Ob und wie Integration gelingt, davon wird die Zukunft Berlins in entscheidendem Maße bestimmt werden. Da sind die Zugewanderten und ihre Familien in der Pflicht, aber genauso diese Stadt, die diese Menschen ernst nehmen und ihnen eine Perspektive bieten muss. Es ist ein guter Weg, wenn Flüchtlinge, die dauerhaft in Berlin bleiben wollen, künftig eine Integrationsvereinbarung mit dem Land unterschreiben. Die rot-rote Koalition hat eine Vereinbarung mit vielen wichtigen Punkten für die Migrantencommunitys unterschrieben. Dazu zählt nicht nur die Gleichbehandlung wichtiger muslimischer Feiertage in der Stadt, sondern auch die interkulturelle Öffnung des öffentlichen Dienstes. Die besondere Qualität Mehrsprachigkeit soll und muss zu einem besonderen Einstellungskriterium werden. Es zeugt auch von großem Problembewusstsein und von Weitblick, dass sich diese Koalition dem Thema Integration sozusagen mit Senatsrang widmet. Es ist konsequent, das gemeinsam mit den Bereichen Arbeit und Soziales zu tun. Das wird Heidi KnakeWerner ganz bestimmt gut hinkriegen.

[Özcan Mutlu (Grüne): Was hat sich denn geändert außer dem Titel? – Mario Czaja (CDU): Ist doch gar nicht mehr lange da!]

Gleichstellung ist von zentraler Bedeutung für unsere Demokratie und unser Gerechtigkeitsverständnis. Unsere Gesellschaft verschleudert ungeheure Ressourcen, wenn sie die Potenziale von Frauen nicht nutzt. Gezielte Frauenförderung ist weiterhin erforderlich, weil Frauen und Mädchen vielfach benachteiligt sind und tradierte Rollenmuster fortsetzen. Das betrifft die Arbeitsteilung zwischen Männern und Frauen im privaten und im Berufsleben, ihre Beteiligung an Macht und ihre Repräsentanz in Führungspositionen. Deshalb finde ich es besonders begrüßenswert, dass Harald Wolf auch weiterhin nicht nur Wirtschaftssenator, sondern auch Frauensenator und Bürgermeister für die Gleichstellungspolitik und dafür insgesamt im Senat zuständig ist.

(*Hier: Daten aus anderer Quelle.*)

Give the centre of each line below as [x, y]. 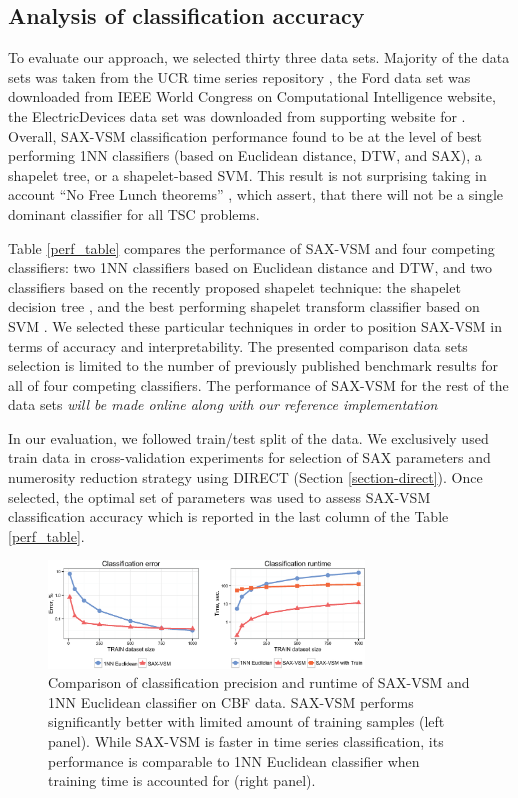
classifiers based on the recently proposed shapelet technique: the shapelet [234, 286]
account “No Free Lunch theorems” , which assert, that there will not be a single [256, 194]
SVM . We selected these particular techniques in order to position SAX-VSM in [255, 325]
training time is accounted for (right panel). [182, 780]
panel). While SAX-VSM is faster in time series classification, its [246, 741]
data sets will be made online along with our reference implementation [223, 404]
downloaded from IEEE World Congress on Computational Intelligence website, [252, 96]
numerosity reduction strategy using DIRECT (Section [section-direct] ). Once [245, 477]
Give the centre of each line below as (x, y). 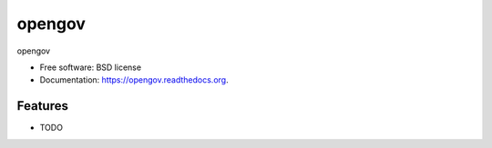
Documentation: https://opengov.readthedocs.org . (134, 80)
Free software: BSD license (90, 67)
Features (42, 106)
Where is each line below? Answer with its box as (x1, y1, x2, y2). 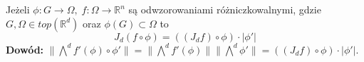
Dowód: (6, 42, 44, 56)
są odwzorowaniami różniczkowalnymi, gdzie (128, 2, 321, 16)
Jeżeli (6, 2, 30, 16)
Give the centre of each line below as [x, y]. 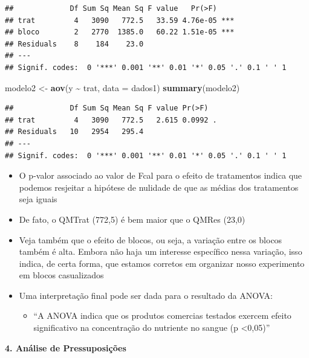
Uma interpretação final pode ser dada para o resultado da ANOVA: [146, 295]
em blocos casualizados [61, 275]
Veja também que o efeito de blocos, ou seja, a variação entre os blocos [151, 239]
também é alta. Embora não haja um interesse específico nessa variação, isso [161, 251]
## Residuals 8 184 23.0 [74, 44]
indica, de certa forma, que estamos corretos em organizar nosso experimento [162, 263]
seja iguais [38, 199]
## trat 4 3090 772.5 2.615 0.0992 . [111, 120]
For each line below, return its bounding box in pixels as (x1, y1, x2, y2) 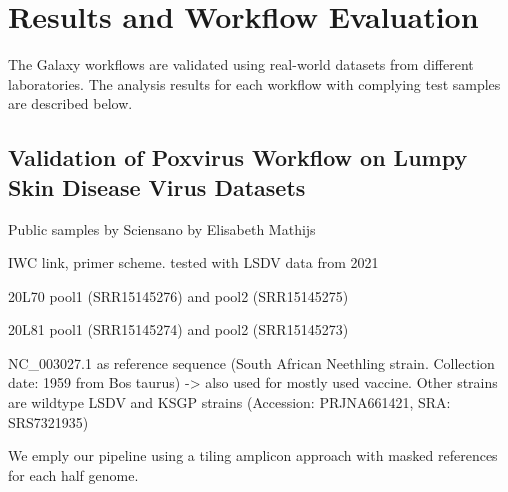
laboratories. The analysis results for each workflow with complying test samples (8, 73, 501, 94)
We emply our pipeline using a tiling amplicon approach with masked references (8, 445, 498, 466)
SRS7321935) (8, 411, 89, 432)
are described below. (8, 93, 133, 114)
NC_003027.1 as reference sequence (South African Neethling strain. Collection (8, 352, 495, 373)
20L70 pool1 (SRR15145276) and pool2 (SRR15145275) (8, 285, 349, 306)
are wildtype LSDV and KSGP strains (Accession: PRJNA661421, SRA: (8, 392, 451, 413)
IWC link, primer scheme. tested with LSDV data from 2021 (8, 252, 379, 273)
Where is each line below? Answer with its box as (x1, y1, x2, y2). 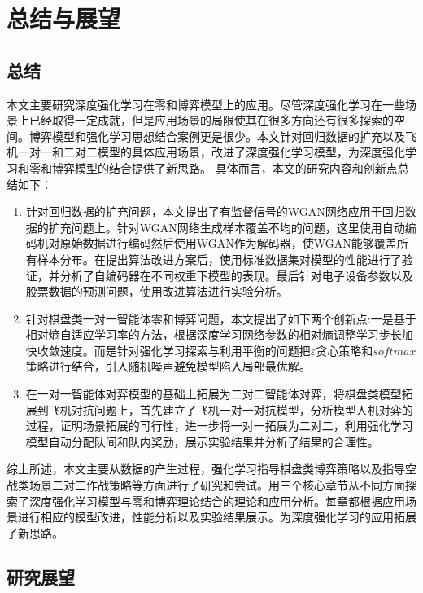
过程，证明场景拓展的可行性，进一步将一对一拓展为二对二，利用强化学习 (25, 417, 413, 434)
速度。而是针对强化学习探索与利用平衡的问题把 (59, 341, 311, 358)
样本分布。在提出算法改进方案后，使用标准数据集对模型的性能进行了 (37, 250, 402, 267)
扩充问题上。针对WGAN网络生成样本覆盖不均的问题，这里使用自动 (48, 218, 405, 235)
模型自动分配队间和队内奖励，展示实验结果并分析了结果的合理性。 (25, 433, 379, 450)
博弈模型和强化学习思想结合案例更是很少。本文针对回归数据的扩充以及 (28, 127, 405, 144)
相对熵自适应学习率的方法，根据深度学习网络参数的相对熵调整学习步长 (25, 326, 402, 343)
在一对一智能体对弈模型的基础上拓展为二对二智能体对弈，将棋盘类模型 (25, 385, 402, 402)
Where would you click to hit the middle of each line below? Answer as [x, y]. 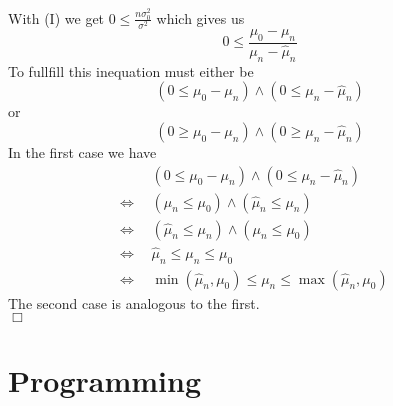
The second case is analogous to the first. [134, 302]
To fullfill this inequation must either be [131, 70]
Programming [104, 380]
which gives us [200, 17]
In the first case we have [82, 151]
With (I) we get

[Beifall bei der Linksfraktion und der SPD – Zurufe von der FDP]

Welchen Stellenwert und welche enorme Aufmerksamkeit das Ressort Umwelt, Gesundheit und Verbraucherschutz hat, konnten wir in den vergangenen Tagen erleben. Rot-Rot hat den Willen und ist auch in der Lage, den Vorfall der im September sichergestellten Fleischfunde aufzuklären. Die Einrichtungen des Landes, die damit befasst waren, haben ordentlich gearbeitet. Für die Berlinerinnen und Berliner besteht kein Anlass zur Sorge. Es hat eine Informationspanne gegeben, aber keine Gefährdung.

[Mario Czaja (CDU): Eine Informationspannenkette!]

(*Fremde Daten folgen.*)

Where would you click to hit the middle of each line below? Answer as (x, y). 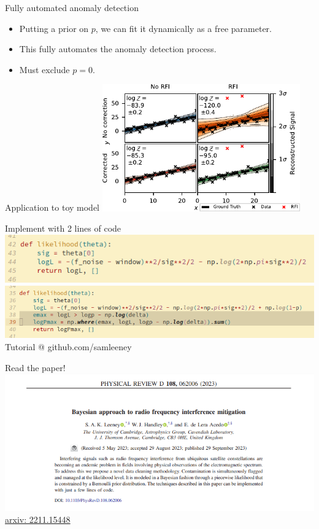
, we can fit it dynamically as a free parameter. (183, 28)
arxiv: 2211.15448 (38, 519)
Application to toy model (52, 207)
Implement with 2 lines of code (63, 228)
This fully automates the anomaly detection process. (118, 49)
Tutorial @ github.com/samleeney (68, 346)
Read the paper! (35, 367)
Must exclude (44, 69)
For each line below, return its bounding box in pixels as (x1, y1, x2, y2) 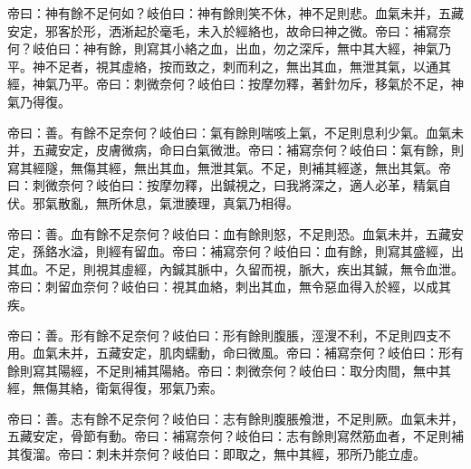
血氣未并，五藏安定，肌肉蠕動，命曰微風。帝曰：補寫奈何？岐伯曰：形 (32, 343, 451, 362)
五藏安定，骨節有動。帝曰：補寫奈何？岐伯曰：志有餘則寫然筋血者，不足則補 (7, 426, 464, 445)
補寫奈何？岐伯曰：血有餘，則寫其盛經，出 (209, 242, 464, 261)
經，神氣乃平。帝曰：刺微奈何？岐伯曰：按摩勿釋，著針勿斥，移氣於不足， (7, 74, 451, 93)
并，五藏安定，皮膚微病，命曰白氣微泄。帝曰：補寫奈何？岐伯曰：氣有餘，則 (7, 140, 464, 159)
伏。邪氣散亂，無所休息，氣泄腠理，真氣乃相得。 (7, 193, 299, 212)
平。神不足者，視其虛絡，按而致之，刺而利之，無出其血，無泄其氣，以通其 (7, 56, 451, 75)
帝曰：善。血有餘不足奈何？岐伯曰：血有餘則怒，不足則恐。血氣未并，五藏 (7, 224, 451, 243)

Dennoch ist Vertrauen verlorengegangen.

[Dr. Martin Lindner (FDP): Sie hat sich entschuldigt!]

Dies muss zurückgewonnen werden. Wir wollen dafür Sorge tragen, dass alle Bürgerinnen und Bürger dieser Stadt unabhängig von ihrem Einkommen ein gesundes Leben führen können und künftig auch über abgewendete Gefahren für ihre Gesundheit besser informiert werden. Dafür ist Katrin Lompscher genau die richtige Frau.

[Beifall bei der Linksfraktion und der SPD – Zurufe von Mario Czaja (CDU) und Mieke Senftleben (FDP)]

Ich bin mir darüber hinaus sicher, dass sie auch für Berlin ein richtig gutes Nichtraucherschutzgesetz vorlegen wird. Das ist unabdingbar. Es ist mir wichtig, an dieser Stelle ein Zeichen zu setzen, auch wenn das auf Bundesebene nicht gelingen sollte, einen aktiven Schutz der Beschäftigten auch in der Gastronomie zu garantieren. Das geht nur mit einem aktiven und intensiven Nichtraucherschutz.

[Beifall bei der Linksfraktion und der SPD – Zurufe von der FDP]

Berlin kann diesen Alleingang auch wagen. Es gibt schon Zustimmung aus anderen Bundesländern. Daran wird die Lebensqualität in Berlin nicht leiden.

[Dr. Martin Lindner (FDP): Wir brauchen mehr Verbote!]

Ja, Herr Lindner, wir brauchen einen Schutz der Beschäftigten in der Gastronomie, weil der Schutz vor Passivrauchen etwas ist, was wir bisher zu regeln versäumt haben und was einen realen Gesundheitsschutz darstellt.